How to add a L2 regularization term in my loss function

(Weimin023) #1

Hi, I’m a newcomer.
I learned Pytorch for a short time and I like it so much.

%E5%9C%96%E7%89%87

I’m going to compare the difference between with and without regularization, thus I want to custom two loss functions.

###OPTIMIZER
criterion = nn.CrossEntropyLoss()
optimizer = optim.SGD(net.parameters(), lr = LR, momentum = MOMENTUM)

Can someone give me a further example?
Thanks a lot!

BTW, I know that the latest version of TensorFlow can support dynamic graph.
But what is the difference of the dynamic graph between these two frameworks?

1 Like
(Sepehr Sameni) #2

set “weight_decay” parameter to a non zero value in your optimizer(sgd, adam, …)(it’s the alpha in your equation)
edit: I think it’s alpha times two actually

1 Like
(Weimin023) #3

I think I miss one row: def backward
Cuz ‘w’ is the weight. It is updated continuously by steps.
I just wonder if I need to do the grad-decent by myself?

(Sepehr Sameni) #4

oh, in that case, iterate over your parameters (for p in self.parameters()) and add (p**2).sum() to your loss

1 Like
(Weimin023) #5

Can you give me a simple example, ex: MSE
I’d like to know the mechanism of this custom class detaily.:scream:

(Sepehr Sameni) #6

have you seen this?
there are two ways to handle backprop, doing it by hand or using the autograd package (and also a third way which is using both of them, by defining backward)
if you are using the autograd, and your modules are composed of standard operations, you can simply define your loss without the L2 regularizer and in the optimizer define the regularizer

class custom(nn.Module):
 def __init__(self):
  super().__init__()
 def forward(self, x):
  return x
net = custom()
optimizer = optim.SGD(net.parameters(), lr=0.01, weight_decay=0.01)
criterion = nn.MSELoss()
for batch in batches:
 optimizer.zero_grad()
 y = net(batch['x'])
 loss = criterion(y, batch['y'])
 loss.backward()
 optimizer.step()

2 Likes
(Weimin023) #7

Sure, I know this is custom neural network.

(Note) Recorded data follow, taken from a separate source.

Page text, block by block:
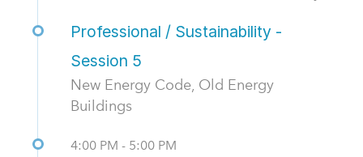
Professional / Sustainability -
Session 5
New Energy Code, Old Energy
Buildings
4:00 PM - 5:00 PM
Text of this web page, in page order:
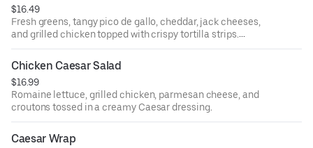
$16.49
Fresh greens, tangy pico de gallo, cheddar, jack cheeses,
and grilled chicken topped with crispy tortilla strips.
Served with avocado ranch dressing.
Chicken Caesar Salad
$16.99
Romaine lettuce, grilled chicken, parmesan cheese, and
croutons tossed in a creamy Caesar dressing.
Caesar Wrap
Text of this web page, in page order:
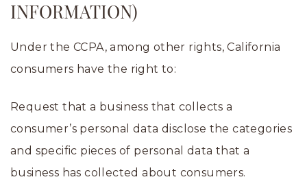
INFORMATION)
Under the CCPA, among other rights, California
consumers have the right to:
Request that a business that collects a
consumer’s personal data disclose the categories
and specific pieces of personal data that a
business has collected about consumers.
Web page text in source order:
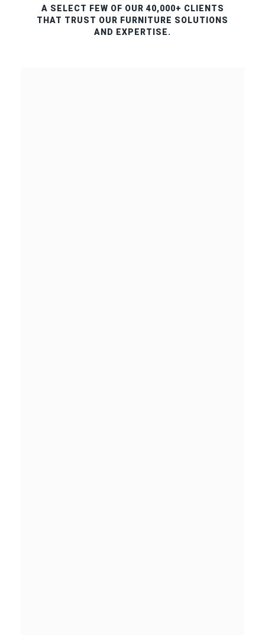
A SELECT FEW OF OUR 40,000+ CLIENTS
THAT TRUST OUR FURNITURE SOLUTIONS
AND EXPERTISE.
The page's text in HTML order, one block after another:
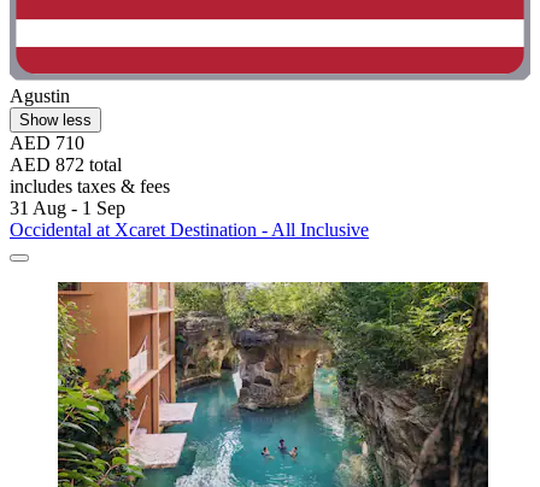
Agustin
Show less
AED 710
AED 872 total
includes taxes & fees
31 Aug - 1 Sep
Occidental at Xcaret Destination - All Inclusive
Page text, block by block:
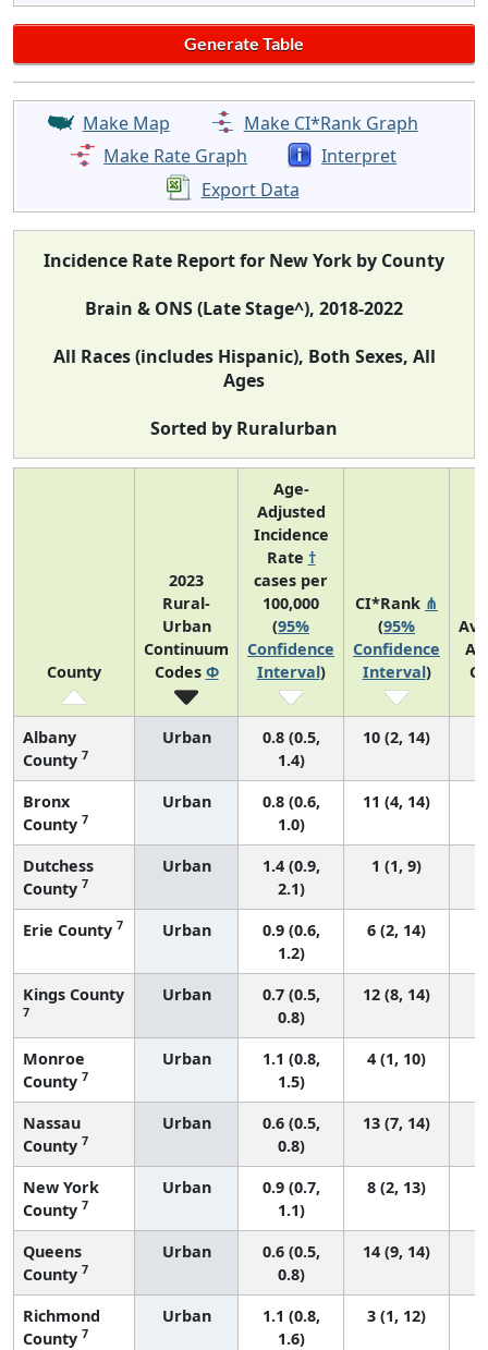
Make Map
Make CI*Rank Graph
Make Rate Graph
Interpret
Export Data
Incidence Rate Report for New York by County
Brain & ONS (Late Stage^), 2018-2022
All Races (includes Hispanic), Both Sexes, All
Ages
Sorted by Ruralurban
County
2023
Rural-
Urban
Continuum
Codes Φ
Age-
Adjusted
Incidence
Rate †
cases per
100,000
(95%
Confidence
Interval)
CI*Rank ⋔
(95%
Confidence
Interval)
Albany
County 7
Urban
0.8 (0.5,
1.4)
10 (2, 14)
Bronx
County 7
Urban
0.8 (0.6,
1.0)
11 (4, 14)
Dutchess
County 7
Urban
1.4 (0.9,
2.1)
1 (1, 9)
Erie County 7 Urban
0.9 (0.6,
1.2)
6 (2, 14)
Kings County
7
Urban
0.7 (0.5,
0.8)
12 (8, 14)
Monroe
County 7
Urban
1.1 (0.8,
1.5)
4 (1, 10)
Nassau
County 7
Urban
0.6 (0.5,
0.8)
13 (7, 14)
New York
County 7
Urban
0.9 (0.7,
1.1)
8 (2, 13)
Queens
County 7
Urban
0.6 (0.5,
0.8)
14 (9, 14)
Richmond
County 7
Urban
1.1 (0.8,
1.6)
3 (1, 12)
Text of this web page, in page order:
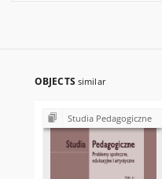
OBJECTS similar
Studia Pedagogiczne
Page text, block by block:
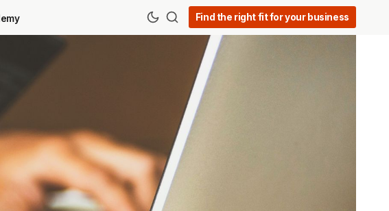
Find the right fit for your business
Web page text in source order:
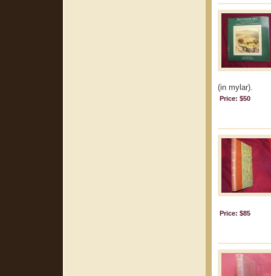
(in mylar).
Price: $50
Price: $85
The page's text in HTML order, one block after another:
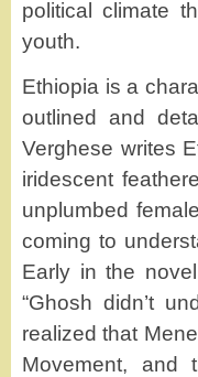
political climate
youth.
Ethiopia is a
outlined and
Verghese writes
iridescent
unplumbed
coming to
Early in the
“Ghosh didn’t
realized that
Movement, and
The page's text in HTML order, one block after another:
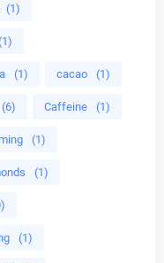
(1)
(1) cacao (1)
(6) Caffeine (1)
(1)
(1)
(1)
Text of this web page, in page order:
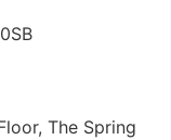
The Spring
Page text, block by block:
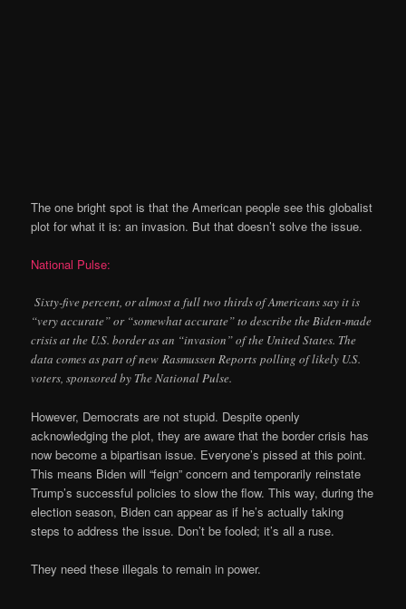
The one bright spot is that the American people see this globalist
plot for what it is: an invasion. But that doesn’t solve the issue.
National Pulse:
Sixty-five percent, or almost a full two thirds of Americans say it is
“very accurate” or “somewhat accurate” to describe the Biden-made
crisis at the U.S. border as an “invasion” of the United States. The
data comes as part of new Rasmussen Reports polling of likely U.S.
voters, sponsored by The National Pulse.
However, Democrats are not stupid. Despite openly
acknowledging the plot, they are aware that the border crisis has
now become a bipartisan issue. Everyone’s pissed at this point.
This means Biden will “feign” concern and temporarily reinstate
Trump’s successful policies to slow the flow. This way, during the
election season, Biden can appear as if he’s actually taking
steps to address the issue. Don’t be fooled; it’s all a ruse.
They need these illegals to remain in power.
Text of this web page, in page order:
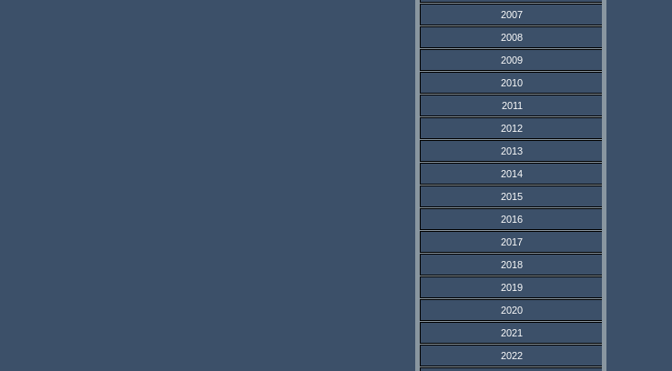
2007
2008
2009
2010
2011
2012
2013
2014
2015
2016
2017
2018
2019
2020
2021
2022
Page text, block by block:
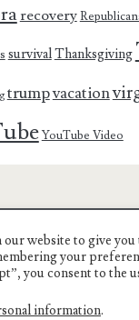
recovery
survivalThanksgiving
trumpvacation
YouTube Video
Family on
Day, Another
our website to give
your
you consent to the
information.
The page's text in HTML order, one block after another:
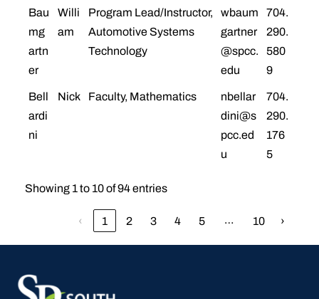
Bau
mg
artn
er
Willi
am
Program Lead/Instructor,
Automotive Systems
Technology
wbaum
gartner
@spcc.
edu
704.
290.
580
9
Bell
ardi
ni
Nick Faculty, Mathematics
nbellar
dini@s
pcc.ed
u
704.
290.
176
5
Showing 1 to 10 of 94 entries
‹ 1 2 3 4 5 … 10 ›
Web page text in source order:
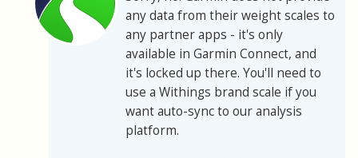
any data from their weight scales to
any partner apps - it's only
available in Garmin Connect, and
it's locked up there. You'll need to
use a Withings brand scale if you
want auto-sync to our analysis
platform.
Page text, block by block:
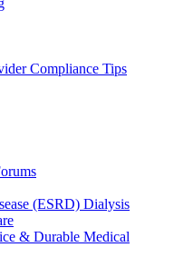
Compliance Tips
(ESRD) Dialysis
& Durable Medical
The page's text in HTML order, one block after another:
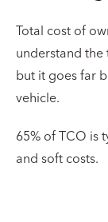
Total cost of
understand the
but it goes far
vehicle.
65% of TCO is
and soft costs.
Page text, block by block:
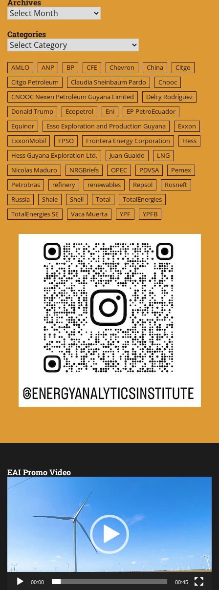
Archives
Archives
Categories
Categories
AMLO ANP BP CFE Chevron China
Citgo
Citgo Petroleum
Claudia Sheinbaum Pardo
Cnooc
CNOOC Nexen Petroleum Guyana Limited
Delcy Rodríguez
Donald Trump
Ecopetrol Eni
EP PetroEcuador
Equinor
Esso Exploration and Production Guyana
Exxon
ExxonMobil
FPSO Frontera Energy Corporation
Hess
Hess Guyana Exploration Ltd.
Juan Guaido
LNG
Nicolas Maduro
NRGBriefs OPEC PDVSA
Pemex
Petrobras
refinery renewables Repsol
Rosneft
Russia
Shale Shell Total
TotalEnergies
TotalEnergies SE
Vaca Muerta YPF YPFB
EAI Promo Video
Video
00:00 00:45
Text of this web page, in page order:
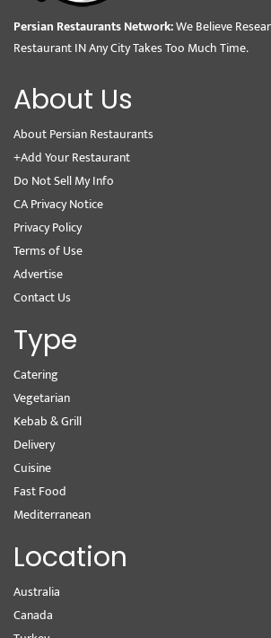
Persian Restaurants Network:We Believe
Restaurant IN Any City Takes Too Much Time.
About Us
About Persian Restaurants
+Add Your Restaurant
Do Not Sell My Info
CA Privacy Notice
Privacy Policy
Terms of Use
Advertise
Contact Us
Type
Catering
Vegetarian
Kebab & Grill
Delivery
Cuisine
Fast Food
Mediterranean
Location
Australia
Canada
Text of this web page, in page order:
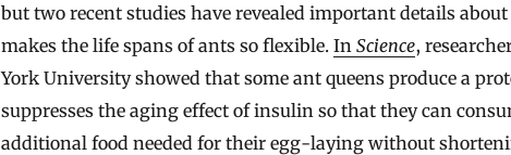
but two recent studies have revealed important details
makes the life spans of ants so flexible. In Science,
York University showed that some ant queens produce a
suppresses the aging effect of insulin so that they can
additional food needed for their egg-laying without
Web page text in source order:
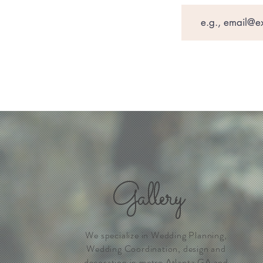
Gallery
We specialize in Wedding Planning,
Wedding Coordination, design and
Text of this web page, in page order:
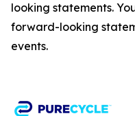
looking statements.
forward-looking
events.​
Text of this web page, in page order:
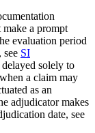
make a prompt
evaluation period
SI
solely to
a claim may
as an
adjudicator makes
date, see
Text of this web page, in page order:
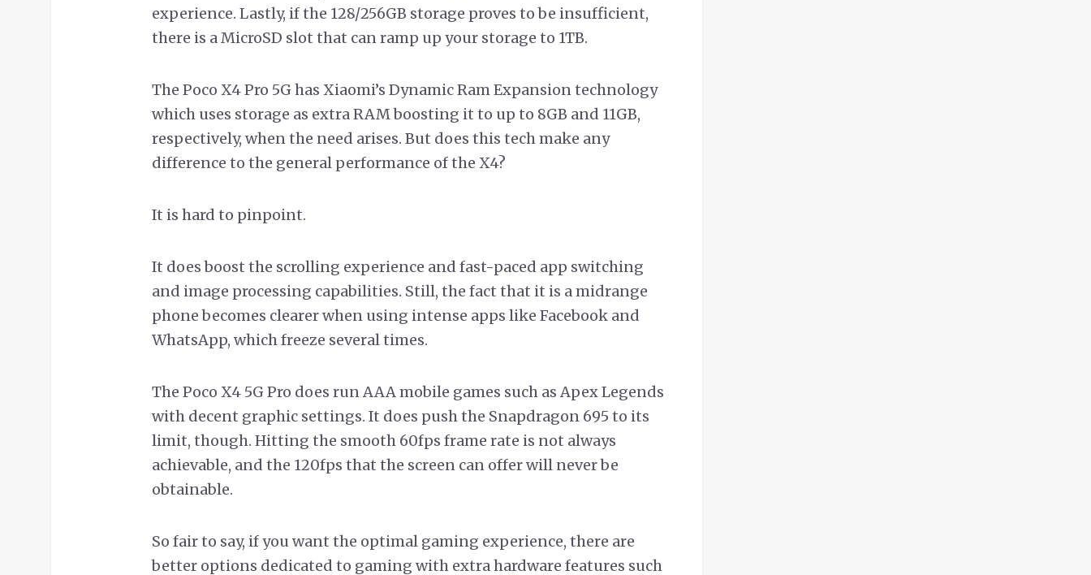
experience. Lastly, if the 128/256GB storage proves to be insufficient,
there is a MicroSD slot that can ramp up your storage to 1TB.
The Poco X4 Pro 5G has Xiaomi’s Dynamic Ram Expansion technology
which uses storage as extra RAM boosting it to up to 8GB and 11GB,
respectively, when the need arises. But does this tech make any
difference to the general performance of the X4?
It is hard to pinpoint.
It does boost the scrolling experience and fast-paced app switching
and image processing capabilities. Still, the fact that it is a midrange
phone becomes clearer when using intense apps like Facebook and
WhatsApp, which freeze several times.
The Poco X4 5G Pro does run AAA mobile games such as Apex Legends
with decent graphic settings. It does push the Snapdragon 695 to its
limit, though. Hitting the smooth 60fps frame rate is not always
achievable, and the 120fps that the screen can offer will never be
obtainable.
So fair to say, if you want the optimal gaming experience, there are
better options dedicated to gaming with extra hardware features such

I use the 3 layers CNN net defined by myself with the nn.MSELoss() before. It’s autograd.
But now I want to compare the results if loss function with or without L2 regularization term.

If I use autograd nn.MSELoss(), I can not make sure if there is a regular term included or not.
p.s.:I checked that parameter ‘weight_decay’ in optim means “add a L2 regular term” to loss function.:+1:

Furthermore, if I want to add a “L1” norm term in my loss function, I CANNOT USE THE autograd ?

(Sepehr Sameni) #8

no, you can always use autograd (even if your function does not have a derivative, you can use something else as derivative and go backward from there), what i meant was that when you have simple functions, there is no need to write backward() yourself
adding L1 loss is simple:

 loss = mse(pred, target)
 l1 = 0
 for p in net.parameters():
  l1 = l1 + p.abs().sum()
 loss = loss + lambda_l1 * l1
 loss.backward()
 optimizer.step()
3 Likes
(Sepehr Sameni) #9

in general loss of a network has some terms, adding L2 term via optimizer class is really easy and there is no need to explicitly add this term (optimizer does it), so if you want to compare networks, you can simply tune weight_decay

3 Likes
#10

I want to follow an implementation of a Keras model in which only on some conv layers an l2 kernel_regularizer has been used. Now I have followed your implementation but am wondering if it suffices to filter for the names of the layers that I want to include my regularization on or not. I.e. along the lines of:

reg_lambda=0.01
l2_reg = 0
    if isinstance(layer_names, list):
         for W in self.model.named_parameters():
             if "weight" in W[0]:
                 layer_name = W[0].replace(".weight", "")
                 if layer_name in layer_names:
                     l2_reg = l2_reg + W[1].norm(2)
loss = loss + l2_reg * reg_lambda
loss.backward()
1 Like
(Fs Z) #11

I have the same problem that use pytorch to achieve keras’s kernel_regularizer. can you share this part code that have worked .THX

(mohammad) #12

weight decay doesn’t show good results with adam optimizer

(Muammar El Khatib) #13

Why? Could you elaborate more on your reply?